Collected data entries:
···

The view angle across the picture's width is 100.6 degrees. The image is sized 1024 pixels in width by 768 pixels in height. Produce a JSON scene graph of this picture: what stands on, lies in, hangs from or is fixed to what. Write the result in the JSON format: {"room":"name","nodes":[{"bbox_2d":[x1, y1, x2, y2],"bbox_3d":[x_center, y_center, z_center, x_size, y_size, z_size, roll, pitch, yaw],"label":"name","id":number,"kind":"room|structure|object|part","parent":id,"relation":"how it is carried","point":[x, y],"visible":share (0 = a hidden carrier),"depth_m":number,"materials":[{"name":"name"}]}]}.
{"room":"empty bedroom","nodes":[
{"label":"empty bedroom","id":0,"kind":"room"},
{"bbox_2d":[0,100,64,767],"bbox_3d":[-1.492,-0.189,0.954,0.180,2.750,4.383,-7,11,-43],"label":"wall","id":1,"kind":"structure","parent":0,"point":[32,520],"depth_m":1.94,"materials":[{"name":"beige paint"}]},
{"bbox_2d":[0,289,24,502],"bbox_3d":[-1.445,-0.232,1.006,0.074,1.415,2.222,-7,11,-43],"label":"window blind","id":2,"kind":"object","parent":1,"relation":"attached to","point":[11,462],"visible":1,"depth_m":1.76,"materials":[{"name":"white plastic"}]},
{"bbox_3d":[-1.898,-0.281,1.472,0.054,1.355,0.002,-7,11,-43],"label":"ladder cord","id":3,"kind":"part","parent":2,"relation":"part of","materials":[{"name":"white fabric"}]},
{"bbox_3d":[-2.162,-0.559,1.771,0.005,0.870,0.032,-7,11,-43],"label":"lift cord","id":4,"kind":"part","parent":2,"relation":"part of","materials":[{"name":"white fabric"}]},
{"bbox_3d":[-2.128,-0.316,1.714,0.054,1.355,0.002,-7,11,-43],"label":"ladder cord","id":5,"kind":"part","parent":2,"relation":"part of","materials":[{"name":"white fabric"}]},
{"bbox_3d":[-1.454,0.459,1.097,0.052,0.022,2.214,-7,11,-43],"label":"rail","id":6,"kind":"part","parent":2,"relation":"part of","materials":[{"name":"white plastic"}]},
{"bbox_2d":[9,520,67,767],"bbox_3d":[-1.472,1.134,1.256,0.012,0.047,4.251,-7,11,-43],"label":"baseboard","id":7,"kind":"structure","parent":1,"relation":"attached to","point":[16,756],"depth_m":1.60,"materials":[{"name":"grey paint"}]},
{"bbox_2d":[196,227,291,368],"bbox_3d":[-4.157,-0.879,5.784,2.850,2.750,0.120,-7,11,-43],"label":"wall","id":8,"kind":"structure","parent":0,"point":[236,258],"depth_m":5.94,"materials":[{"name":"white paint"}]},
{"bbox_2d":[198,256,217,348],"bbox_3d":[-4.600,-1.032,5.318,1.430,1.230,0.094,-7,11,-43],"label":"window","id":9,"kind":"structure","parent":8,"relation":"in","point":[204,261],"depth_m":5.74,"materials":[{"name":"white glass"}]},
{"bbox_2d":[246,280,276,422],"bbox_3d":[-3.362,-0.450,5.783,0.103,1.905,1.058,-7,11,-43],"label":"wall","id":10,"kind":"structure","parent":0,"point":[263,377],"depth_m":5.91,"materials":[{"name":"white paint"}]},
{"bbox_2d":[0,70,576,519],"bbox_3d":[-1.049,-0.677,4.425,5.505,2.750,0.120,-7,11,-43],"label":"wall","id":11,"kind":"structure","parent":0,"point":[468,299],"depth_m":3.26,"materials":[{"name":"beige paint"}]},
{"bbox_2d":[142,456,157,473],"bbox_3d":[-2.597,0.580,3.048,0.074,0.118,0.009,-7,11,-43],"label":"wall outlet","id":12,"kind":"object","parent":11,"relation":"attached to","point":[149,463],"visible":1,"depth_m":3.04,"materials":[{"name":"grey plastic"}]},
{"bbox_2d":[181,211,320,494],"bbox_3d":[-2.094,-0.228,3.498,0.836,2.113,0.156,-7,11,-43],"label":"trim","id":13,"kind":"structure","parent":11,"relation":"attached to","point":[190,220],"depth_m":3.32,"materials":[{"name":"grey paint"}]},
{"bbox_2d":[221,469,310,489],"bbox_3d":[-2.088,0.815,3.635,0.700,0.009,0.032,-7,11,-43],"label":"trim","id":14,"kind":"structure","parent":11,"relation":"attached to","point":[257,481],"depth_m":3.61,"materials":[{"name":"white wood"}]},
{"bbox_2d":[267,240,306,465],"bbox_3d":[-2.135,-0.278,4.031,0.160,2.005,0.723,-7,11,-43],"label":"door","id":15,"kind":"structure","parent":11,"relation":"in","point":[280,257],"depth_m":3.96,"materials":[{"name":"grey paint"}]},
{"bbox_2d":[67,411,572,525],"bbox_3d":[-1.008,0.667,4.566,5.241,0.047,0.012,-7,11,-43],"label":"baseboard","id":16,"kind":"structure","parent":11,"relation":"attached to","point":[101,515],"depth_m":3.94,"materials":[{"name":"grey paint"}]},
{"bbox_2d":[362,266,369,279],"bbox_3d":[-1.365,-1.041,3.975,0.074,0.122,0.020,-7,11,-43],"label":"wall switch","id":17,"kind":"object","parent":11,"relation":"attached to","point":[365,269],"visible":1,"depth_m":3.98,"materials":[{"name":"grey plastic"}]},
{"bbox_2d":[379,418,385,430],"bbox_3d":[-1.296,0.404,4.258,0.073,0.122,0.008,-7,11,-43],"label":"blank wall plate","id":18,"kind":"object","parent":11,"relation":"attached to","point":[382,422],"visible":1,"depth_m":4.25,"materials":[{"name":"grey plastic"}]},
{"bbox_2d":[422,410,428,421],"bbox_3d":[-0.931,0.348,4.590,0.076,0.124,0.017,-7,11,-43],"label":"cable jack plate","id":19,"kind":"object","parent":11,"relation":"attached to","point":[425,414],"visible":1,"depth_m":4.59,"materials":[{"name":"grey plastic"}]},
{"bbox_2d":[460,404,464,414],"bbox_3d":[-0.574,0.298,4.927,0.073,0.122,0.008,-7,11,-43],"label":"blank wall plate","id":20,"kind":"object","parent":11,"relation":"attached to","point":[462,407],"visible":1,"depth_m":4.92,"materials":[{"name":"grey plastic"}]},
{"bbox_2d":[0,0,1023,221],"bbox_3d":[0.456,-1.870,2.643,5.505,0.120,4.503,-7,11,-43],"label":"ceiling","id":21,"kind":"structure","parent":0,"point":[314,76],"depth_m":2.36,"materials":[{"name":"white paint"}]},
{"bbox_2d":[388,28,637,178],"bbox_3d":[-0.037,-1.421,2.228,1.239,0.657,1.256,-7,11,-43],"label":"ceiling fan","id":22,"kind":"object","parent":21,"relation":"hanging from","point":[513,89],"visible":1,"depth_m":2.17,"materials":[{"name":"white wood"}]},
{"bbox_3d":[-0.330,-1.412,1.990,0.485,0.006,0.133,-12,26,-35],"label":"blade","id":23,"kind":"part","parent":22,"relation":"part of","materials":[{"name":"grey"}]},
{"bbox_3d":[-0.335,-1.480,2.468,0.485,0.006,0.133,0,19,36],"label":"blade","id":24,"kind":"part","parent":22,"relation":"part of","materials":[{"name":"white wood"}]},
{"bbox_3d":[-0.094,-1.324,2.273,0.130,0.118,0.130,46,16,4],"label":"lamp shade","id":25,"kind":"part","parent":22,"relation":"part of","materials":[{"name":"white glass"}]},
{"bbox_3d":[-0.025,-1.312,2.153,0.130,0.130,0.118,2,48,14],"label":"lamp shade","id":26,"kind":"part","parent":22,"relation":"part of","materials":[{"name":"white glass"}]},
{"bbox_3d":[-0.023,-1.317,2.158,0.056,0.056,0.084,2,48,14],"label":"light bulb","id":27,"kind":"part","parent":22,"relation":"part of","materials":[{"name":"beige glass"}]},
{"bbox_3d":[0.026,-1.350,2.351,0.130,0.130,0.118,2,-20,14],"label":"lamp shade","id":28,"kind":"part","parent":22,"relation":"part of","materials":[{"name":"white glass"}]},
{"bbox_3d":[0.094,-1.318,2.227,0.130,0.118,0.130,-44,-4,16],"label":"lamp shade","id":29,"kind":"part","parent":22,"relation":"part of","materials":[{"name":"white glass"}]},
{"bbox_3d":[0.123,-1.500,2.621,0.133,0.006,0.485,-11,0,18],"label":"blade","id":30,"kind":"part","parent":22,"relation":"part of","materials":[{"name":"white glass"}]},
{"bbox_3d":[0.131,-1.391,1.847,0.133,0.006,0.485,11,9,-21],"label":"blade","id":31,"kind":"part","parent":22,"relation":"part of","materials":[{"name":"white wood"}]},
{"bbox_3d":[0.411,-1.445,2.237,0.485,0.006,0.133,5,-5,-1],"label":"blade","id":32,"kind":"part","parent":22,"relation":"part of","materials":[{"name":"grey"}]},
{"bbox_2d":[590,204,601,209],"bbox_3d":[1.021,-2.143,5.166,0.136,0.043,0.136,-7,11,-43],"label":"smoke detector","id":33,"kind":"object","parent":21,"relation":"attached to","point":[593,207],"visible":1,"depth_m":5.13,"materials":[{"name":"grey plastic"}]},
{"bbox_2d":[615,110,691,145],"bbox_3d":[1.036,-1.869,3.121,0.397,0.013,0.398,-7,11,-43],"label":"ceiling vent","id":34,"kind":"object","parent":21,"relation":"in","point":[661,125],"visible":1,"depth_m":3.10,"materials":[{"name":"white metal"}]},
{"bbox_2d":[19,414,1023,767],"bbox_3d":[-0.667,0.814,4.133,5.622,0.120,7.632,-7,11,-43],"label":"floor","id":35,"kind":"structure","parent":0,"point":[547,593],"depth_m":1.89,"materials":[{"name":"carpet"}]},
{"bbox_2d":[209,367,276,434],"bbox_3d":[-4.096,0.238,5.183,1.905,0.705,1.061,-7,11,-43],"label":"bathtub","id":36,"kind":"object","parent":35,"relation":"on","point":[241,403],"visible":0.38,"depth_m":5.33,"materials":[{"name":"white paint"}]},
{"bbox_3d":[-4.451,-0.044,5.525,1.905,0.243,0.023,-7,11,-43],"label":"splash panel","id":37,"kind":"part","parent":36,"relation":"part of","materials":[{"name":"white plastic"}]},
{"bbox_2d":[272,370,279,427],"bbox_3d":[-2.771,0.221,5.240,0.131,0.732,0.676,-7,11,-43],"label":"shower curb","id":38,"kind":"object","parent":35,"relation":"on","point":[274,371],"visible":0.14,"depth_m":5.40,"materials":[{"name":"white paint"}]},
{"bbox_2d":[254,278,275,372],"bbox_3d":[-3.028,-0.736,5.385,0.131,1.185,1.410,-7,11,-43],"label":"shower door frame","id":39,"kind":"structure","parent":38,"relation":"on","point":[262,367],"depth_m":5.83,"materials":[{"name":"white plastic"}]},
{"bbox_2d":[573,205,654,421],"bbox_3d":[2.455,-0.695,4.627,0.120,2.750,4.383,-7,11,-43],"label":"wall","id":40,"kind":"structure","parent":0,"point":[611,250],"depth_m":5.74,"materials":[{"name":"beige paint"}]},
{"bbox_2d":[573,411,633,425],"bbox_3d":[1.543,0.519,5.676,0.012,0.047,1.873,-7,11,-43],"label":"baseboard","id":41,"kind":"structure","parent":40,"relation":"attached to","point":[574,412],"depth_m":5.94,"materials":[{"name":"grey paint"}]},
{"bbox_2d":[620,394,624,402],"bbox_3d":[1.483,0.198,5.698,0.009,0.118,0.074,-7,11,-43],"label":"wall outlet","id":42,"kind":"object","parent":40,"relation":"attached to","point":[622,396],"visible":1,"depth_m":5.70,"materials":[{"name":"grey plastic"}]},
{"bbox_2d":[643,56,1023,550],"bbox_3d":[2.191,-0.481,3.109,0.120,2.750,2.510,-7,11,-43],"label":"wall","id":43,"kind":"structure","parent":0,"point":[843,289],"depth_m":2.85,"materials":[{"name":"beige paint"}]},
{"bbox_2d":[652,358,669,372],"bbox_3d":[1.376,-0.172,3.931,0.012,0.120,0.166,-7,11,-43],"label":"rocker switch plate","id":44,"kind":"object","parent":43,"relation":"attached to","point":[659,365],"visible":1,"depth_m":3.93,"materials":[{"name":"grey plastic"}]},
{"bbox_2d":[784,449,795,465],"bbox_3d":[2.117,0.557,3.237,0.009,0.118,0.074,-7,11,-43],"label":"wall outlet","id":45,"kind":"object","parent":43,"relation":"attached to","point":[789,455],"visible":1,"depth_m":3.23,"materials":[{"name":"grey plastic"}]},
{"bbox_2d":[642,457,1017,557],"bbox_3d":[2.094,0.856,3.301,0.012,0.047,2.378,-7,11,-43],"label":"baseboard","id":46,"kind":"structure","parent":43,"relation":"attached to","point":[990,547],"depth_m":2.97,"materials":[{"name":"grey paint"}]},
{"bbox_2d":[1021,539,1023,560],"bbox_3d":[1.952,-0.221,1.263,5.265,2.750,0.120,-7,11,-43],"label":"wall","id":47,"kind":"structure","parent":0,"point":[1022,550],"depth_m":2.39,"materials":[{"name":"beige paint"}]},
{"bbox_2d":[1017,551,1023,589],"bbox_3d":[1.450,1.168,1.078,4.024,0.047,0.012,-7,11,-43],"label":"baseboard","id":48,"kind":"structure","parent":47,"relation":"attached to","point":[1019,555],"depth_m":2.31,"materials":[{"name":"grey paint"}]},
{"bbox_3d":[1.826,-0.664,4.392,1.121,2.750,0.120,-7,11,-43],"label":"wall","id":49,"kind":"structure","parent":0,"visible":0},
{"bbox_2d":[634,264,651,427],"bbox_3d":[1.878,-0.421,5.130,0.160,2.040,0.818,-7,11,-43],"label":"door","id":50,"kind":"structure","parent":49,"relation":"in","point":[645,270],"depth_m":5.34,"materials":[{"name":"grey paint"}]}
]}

···

Required action: Which of the lines above include the string "ladder"? Pick them out and copy them.

Response for this exercise:
{"bbox_3d":[-1.898,-0.281,1.472,0.054,1.355,0.002,-7,11,-43],"label":"ladder cord","id":3,"kind":"part","parent":2,"relation":"part of","materials":[{"name":"white fabric"}]},
{"bbox_3d":[-2.128,-0.316,1.714,0.054,1.355,0.002,-7,11,-43],"label":"ladder cord","id":5,"kind":"part","parent":2,"relation":"part of","materials":[{"name":"white fabric"}]},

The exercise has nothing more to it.